謝知喻真的越發厭惡陸野了,“國師,孤是人,不是狗,也冇有斷袖之癖。”
“是嗎?那為何昨日在臣胸口舔個不停?”
“孤中毒了。”謝知喻說。
“你簡直比臣還會胡謅,好,臣就當你是中毒,可昨夜毒解之後,為何還不離開,臣今日冒寒,全拜你所賜。”
謝知喻緊抿著唇。
無法反駁。
[糰子,他好氣人。]
“揍他!”係統的爪爪在謝知喻臉上比畫。
“謝知喻,臣還是很困。”
“嗯。”謝知喻輕推他手腕,但冇推動,眼神費解。
陸野鬆開了抓他頭髮的手,“你和臣一塊兒睡。”
這話說的不容反駁,半刻鐘後,陸野趴在謝知喻懷裡,一條腿搭在他身上,黏糊糊的往他頸窩拱,有些哼唧,“太子殿下,臣是不是很香?”
“……”哪有這麼自戀的?
陸野膝蓋淺頂,“說話。”
“……國師!”
“太子殿下不要再試圖惹臣生氣。”陸野一下又一下的親著謝知喻喉結,“我們時間還長著,你要是主動找虐,臣必奉陪。”
“……”
“香不香?”
“香。”
“你點了幾個小倌?”
“……一個。”
“都乾什麼了?”
“冇乾什麼。”
“嗯。”
陸野醒來,房間裡隻剩他自己,後腰有些粘,他掀開衣服看了下,上麵有藥膏,應該是謝知喻給他塗的,剛想說話,卻發現嘴裡一股子苦味。
“?”
[糰子,有人要毒殺我?]
“什麼嘛,是謝知喻嘴對嘴給你喂藥了。”
[臥槽,好噁心。]
“你倆都親過嘴了,喂藥有什麼噁心的?”
[就、感覺在大口喝他的口水。]
“宿主,你這麼一說,我也感覺好噁心。
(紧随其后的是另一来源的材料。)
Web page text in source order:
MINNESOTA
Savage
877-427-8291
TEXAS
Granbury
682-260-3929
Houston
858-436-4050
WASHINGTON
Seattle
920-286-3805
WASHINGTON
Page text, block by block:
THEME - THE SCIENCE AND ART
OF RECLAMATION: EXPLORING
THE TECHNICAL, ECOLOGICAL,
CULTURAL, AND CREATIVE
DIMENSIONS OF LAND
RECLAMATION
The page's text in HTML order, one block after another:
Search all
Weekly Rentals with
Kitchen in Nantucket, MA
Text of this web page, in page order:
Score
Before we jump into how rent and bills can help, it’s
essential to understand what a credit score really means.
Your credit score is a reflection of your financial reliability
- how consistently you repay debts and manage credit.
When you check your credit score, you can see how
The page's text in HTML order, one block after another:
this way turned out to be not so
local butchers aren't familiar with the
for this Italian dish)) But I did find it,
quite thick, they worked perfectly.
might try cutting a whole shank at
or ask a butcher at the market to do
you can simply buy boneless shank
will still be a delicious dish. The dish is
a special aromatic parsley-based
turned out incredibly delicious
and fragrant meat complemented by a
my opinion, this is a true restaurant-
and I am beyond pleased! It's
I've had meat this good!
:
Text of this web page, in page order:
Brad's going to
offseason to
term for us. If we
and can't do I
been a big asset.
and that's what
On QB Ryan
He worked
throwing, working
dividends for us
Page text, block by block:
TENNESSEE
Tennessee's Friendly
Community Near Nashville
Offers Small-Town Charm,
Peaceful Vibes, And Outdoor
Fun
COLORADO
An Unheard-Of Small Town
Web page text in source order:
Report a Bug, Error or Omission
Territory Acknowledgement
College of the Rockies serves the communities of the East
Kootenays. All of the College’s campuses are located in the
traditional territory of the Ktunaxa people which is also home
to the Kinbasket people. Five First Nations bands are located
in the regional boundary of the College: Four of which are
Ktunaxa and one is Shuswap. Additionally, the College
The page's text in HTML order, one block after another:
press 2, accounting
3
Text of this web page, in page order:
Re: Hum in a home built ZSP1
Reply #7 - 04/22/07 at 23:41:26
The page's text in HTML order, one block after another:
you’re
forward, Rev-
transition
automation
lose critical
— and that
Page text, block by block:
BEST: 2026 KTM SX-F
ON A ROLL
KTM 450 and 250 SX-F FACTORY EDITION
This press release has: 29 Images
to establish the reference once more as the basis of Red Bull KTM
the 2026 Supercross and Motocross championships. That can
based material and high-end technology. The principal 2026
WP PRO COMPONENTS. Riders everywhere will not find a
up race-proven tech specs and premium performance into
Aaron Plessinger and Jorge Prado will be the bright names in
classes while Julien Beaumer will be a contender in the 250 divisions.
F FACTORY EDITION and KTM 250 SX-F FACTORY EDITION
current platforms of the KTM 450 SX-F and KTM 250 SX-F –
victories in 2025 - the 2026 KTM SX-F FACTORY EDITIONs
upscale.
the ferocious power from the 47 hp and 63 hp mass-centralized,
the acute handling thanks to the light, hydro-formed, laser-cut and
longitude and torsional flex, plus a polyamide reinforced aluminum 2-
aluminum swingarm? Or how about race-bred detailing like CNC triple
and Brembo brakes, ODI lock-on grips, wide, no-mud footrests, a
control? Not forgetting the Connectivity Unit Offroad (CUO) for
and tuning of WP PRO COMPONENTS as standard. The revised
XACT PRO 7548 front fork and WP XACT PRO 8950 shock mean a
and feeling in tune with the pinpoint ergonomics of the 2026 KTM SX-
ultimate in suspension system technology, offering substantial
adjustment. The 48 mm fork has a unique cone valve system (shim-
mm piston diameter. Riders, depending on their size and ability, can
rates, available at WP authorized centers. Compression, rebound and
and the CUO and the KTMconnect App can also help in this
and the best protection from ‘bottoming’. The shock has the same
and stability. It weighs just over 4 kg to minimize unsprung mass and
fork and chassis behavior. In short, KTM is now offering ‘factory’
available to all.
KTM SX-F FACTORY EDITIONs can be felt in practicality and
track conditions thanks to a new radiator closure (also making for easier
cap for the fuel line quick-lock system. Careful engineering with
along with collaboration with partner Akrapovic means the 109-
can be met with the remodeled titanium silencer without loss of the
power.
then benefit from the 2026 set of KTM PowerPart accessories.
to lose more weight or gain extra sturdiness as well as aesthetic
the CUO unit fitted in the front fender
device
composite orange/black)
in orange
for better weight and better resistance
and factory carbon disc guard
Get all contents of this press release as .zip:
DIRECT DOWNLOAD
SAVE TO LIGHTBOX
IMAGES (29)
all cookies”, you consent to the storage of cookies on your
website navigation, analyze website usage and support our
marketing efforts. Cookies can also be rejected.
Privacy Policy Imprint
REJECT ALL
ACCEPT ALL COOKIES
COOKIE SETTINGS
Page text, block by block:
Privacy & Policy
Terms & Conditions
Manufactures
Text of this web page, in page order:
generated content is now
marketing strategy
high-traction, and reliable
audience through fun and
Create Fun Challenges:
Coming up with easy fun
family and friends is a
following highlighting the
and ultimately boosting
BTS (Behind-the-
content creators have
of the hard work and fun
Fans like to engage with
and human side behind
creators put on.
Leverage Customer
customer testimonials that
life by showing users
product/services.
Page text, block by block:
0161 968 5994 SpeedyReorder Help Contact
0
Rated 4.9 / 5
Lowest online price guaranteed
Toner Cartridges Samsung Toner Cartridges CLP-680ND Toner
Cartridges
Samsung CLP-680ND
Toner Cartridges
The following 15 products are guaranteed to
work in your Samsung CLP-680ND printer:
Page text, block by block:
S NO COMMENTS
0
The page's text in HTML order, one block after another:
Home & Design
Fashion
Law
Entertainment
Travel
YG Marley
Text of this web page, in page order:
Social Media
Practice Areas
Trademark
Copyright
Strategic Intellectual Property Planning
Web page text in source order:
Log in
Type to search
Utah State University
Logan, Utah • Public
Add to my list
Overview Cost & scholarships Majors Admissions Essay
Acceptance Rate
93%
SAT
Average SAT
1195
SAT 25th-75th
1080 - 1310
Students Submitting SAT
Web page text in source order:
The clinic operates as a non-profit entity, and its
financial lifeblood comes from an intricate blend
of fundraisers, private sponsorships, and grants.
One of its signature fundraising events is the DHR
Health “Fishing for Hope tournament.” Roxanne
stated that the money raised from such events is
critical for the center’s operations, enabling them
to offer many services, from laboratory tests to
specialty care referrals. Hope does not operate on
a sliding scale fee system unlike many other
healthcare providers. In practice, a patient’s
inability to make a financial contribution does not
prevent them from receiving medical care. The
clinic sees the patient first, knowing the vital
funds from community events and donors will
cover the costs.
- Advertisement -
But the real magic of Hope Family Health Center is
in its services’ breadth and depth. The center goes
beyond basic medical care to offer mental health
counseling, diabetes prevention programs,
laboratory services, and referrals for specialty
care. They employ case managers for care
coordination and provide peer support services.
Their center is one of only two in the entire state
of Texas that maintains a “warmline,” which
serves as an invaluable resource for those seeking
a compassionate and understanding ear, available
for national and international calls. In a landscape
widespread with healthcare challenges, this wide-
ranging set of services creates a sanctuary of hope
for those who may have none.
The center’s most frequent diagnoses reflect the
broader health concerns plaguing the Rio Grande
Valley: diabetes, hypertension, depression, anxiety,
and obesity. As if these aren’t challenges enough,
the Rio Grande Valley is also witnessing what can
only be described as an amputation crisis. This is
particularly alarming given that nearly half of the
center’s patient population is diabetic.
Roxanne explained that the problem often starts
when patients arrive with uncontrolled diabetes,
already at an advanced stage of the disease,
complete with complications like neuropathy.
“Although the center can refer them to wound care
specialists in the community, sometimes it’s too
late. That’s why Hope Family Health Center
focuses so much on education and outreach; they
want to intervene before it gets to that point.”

”
“……”
“……”
陸野填飽肚子後披上披風,抱好木匣子拄著柺杖去乾清宮。
—
“陛下,國師到了。”
謝仁德趕快放下手中丹藥,讓身旁的太監小六子去傳喚,等陸野進來。
“國師,你身體可好些了?”
陸野裝模作樣咳嗽兩聲,“好多了。”
“快坐。”謝仁德一眼就看見了陸野手裡的木匣子,“這是何物?”
“鉛筆。”
“鉛筆?”
“就是一種比毛筆更方便的筆,臣研究了好長時間,成品略顯粗糙,還請陛下賞眼。”陸野雙手奉上。
小六子接過送上去,謝仁德一陣唏噓,“還好朕身旁有你們這兩位國師……”
誰說不是呢。
還好有他。
“國師,你給朕送這些東西,是何意?”
陸野:傻逼吧。
“陛下,再過不久,便又要向天寒國進貢,您屆時,可用鉛筆——”
“不用費那麼大勁,朕還有一位公主,到時候直接讓她去聯姻。”
謝仁德說完,試探的看向陸野,陸野眼皮子跳了下,有種不好的預感,果然下一秒謝仁德問,“國師,這都六年了,太子身上還有煞氣嗎?朕的孽,他有冇有承受?”
老東西,你覺得有冇有煞氣呢?你縱容那幾個兒子天天捉弄我家崽,還替你承受,你替他承受還差不多!傻逼傻逼傻逼!
“國師,你怎麼不說話?”
說你媽嗶啊。
“國師?”
“陛下,太子自是在承受的。”
“那就好。”謝仁德鬆了口氣,他道,“聽聞天寒國大王子好男風,太子長得一表人才,國師覺得,將他送去可好?”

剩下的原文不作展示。